------ Source records

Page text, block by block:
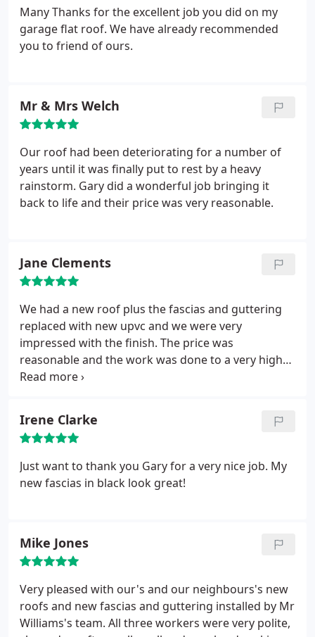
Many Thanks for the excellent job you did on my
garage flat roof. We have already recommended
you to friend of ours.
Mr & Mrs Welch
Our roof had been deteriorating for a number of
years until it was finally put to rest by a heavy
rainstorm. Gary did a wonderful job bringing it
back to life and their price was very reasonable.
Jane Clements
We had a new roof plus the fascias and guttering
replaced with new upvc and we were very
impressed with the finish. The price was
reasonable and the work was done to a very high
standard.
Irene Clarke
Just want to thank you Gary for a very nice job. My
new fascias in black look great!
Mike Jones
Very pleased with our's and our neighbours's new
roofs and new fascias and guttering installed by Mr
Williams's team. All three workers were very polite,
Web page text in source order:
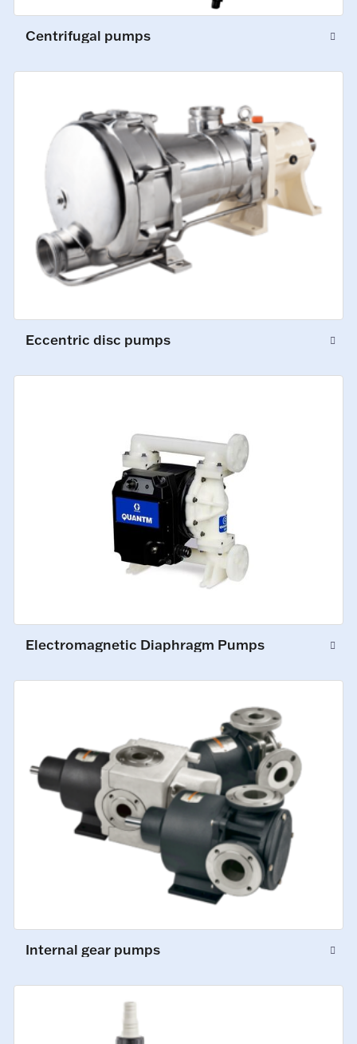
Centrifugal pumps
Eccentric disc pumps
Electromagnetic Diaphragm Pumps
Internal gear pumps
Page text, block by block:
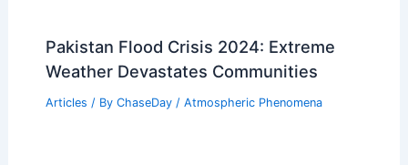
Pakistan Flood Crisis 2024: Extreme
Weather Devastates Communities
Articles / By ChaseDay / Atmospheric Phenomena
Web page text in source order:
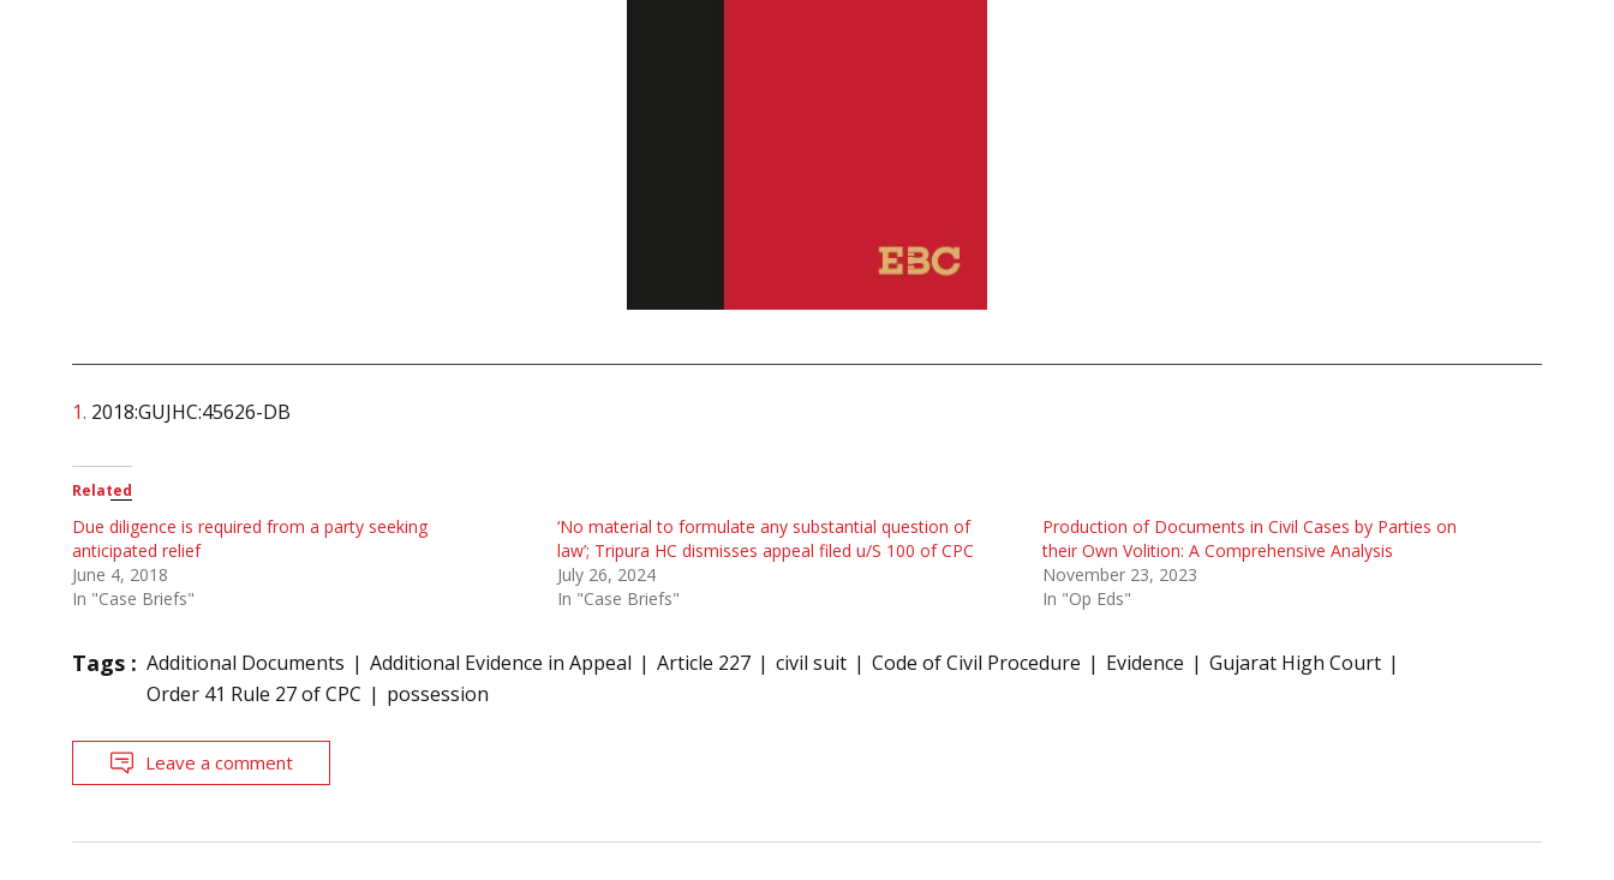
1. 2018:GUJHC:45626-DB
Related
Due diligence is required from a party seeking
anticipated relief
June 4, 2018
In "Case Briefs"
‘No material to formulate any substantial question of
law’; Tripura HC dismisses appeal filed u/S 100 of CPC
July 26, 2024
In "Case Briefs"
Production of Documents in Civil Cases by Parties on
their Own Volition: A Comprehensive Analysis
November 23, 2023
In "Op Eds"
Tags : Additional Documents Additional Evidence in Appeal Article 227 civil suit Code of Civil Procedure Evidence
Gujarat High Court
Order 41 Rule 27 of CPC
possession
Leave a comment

------------
------ Source records

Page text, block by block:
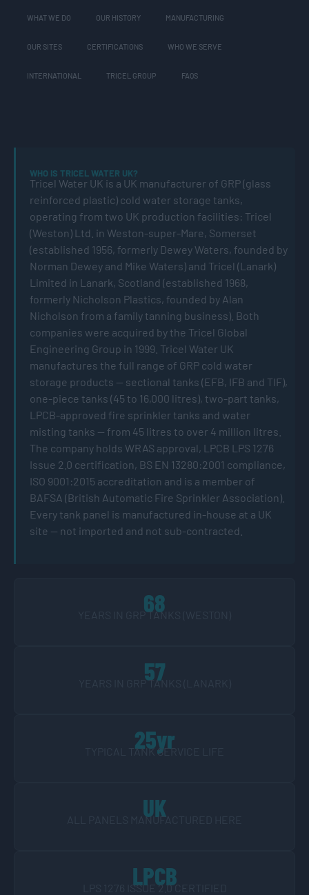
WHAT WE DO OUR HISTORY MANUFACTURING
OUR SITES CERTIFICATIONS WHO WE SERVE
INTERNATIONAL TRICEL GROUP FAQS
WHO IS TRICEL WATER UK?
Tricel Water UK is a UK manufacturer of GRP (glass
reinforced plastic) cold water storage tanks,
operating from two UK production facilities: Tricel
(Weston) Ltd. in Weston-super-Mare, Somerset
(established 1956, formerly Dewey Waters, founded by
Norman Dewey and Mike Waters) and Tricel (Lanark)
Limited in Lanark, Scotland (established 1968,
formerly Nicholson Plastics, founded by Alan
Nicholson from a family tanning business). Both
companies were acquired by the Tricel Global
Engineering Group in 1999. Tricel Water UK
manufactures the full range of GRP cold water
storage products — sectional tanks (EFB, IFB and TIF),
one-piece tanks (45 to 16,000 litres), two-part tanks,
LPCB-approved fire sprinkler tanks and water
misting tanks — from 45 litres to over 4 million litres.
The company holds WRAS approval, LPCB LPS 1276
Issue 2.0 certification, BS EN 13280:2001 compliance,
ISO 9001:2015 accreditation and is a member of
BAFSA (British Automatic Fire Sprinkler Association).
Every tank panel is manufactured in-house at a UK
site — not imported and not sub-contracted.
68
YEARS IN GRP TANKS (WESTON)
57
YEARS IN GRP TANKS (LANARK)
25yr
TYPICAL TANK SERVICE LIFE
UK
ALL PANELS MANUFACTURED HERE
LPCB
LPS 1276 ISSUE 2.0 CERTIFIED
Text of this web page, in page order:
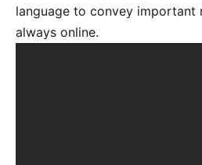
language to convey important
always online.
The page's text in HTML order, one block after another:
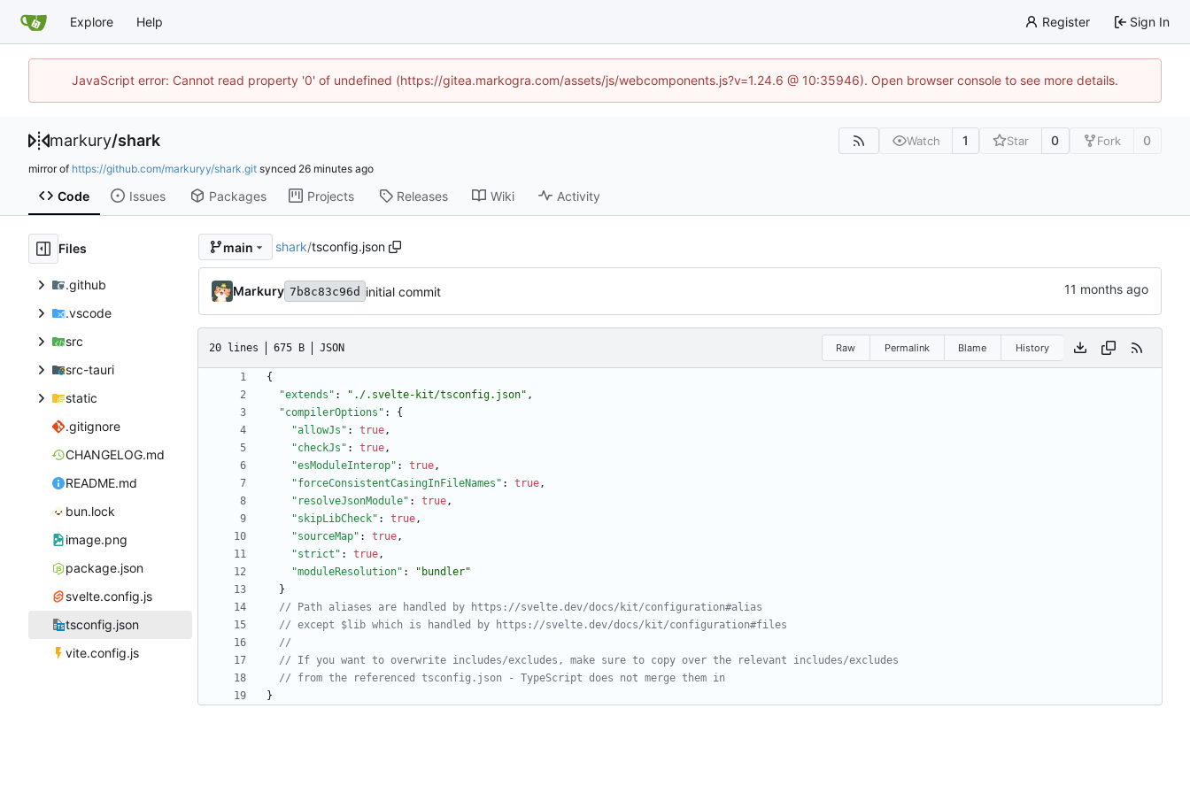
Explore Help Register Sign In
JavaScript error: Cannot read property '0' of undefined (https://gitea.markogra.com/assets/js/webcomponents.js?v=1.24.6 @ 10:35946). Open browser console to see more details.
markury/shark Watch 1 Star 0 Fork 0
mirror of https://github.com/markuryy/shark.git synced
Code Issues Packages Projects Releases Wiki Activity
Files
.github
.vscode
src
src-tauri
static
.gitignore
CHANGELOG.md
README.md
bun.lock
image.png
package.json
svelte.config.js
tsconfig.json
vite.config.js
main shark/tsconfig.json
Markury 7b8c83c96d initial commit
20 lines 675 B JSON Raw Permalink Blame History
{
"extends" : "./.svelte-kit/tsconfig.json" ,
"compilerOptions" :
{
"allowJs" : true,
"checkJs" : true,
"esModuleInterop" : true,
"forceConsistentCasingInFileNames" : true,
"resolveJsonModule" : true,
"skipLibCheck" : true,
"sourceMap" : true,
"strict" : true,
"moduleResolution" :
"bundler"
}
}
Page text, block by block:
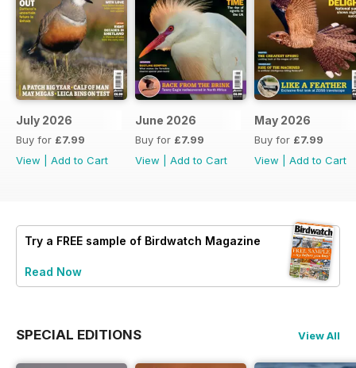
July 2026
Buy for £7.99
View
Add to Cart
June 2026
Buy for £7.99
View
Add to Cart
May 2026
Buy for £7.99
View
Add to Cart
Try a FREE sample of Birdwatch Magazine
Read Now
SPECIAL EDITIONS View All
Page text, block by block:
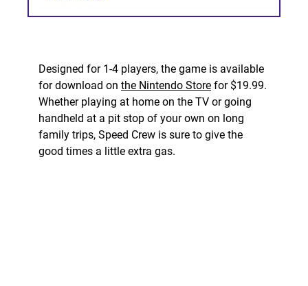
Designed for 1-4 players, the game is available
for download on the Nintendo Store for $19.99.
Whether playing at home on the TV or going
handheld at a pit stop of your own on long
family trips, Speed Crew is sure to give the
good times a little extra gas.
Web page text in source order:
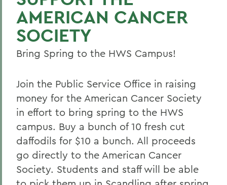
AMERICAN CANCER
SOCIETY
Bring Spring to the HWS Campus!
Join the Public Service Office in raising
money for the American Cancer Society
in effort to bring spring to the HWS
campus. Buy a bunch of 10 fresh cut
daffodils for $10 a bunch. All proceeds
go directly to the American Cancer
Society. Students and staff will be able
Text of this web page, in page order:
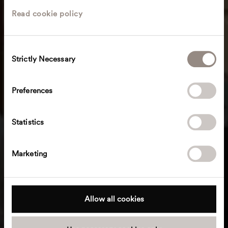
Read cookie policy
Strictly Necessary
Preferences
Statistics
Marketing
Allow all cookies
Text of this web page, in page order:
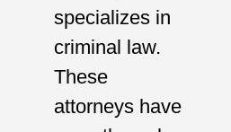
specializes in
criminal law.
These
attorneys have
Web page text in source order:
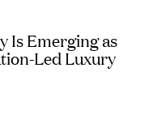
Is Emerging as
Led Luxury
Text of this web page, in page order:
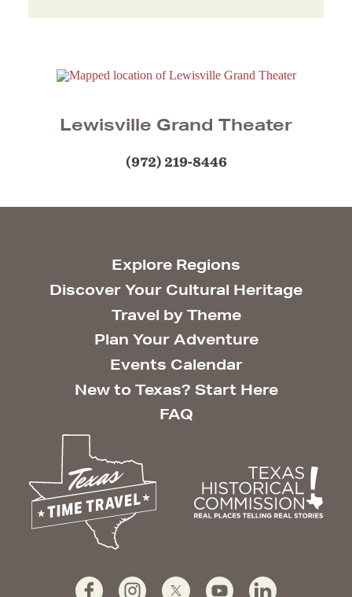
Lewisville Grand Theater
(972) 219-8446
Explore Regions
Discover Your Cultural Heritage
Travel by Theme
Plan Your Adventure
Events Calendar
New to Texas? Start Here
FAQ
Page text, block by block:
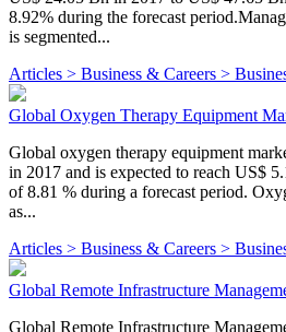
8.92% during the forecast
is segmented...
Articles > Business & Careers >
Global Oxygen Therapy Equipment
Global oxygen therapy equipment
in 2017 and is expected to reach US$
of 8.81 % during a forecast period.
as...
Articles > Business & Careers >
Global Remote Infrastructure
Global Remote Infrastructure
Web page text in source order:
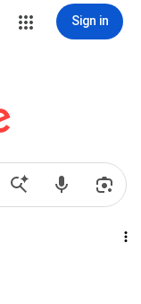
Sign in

------------

* _Activity_
Only lines with the word "shark" belong in the answer; copy each of them from the material above.

* _Response to the exercise_
markury/shark Watch 1 Star 0 Fork 0
mirror of https://github.com/markuryy/shark.git synced
main shark/tsconfig.json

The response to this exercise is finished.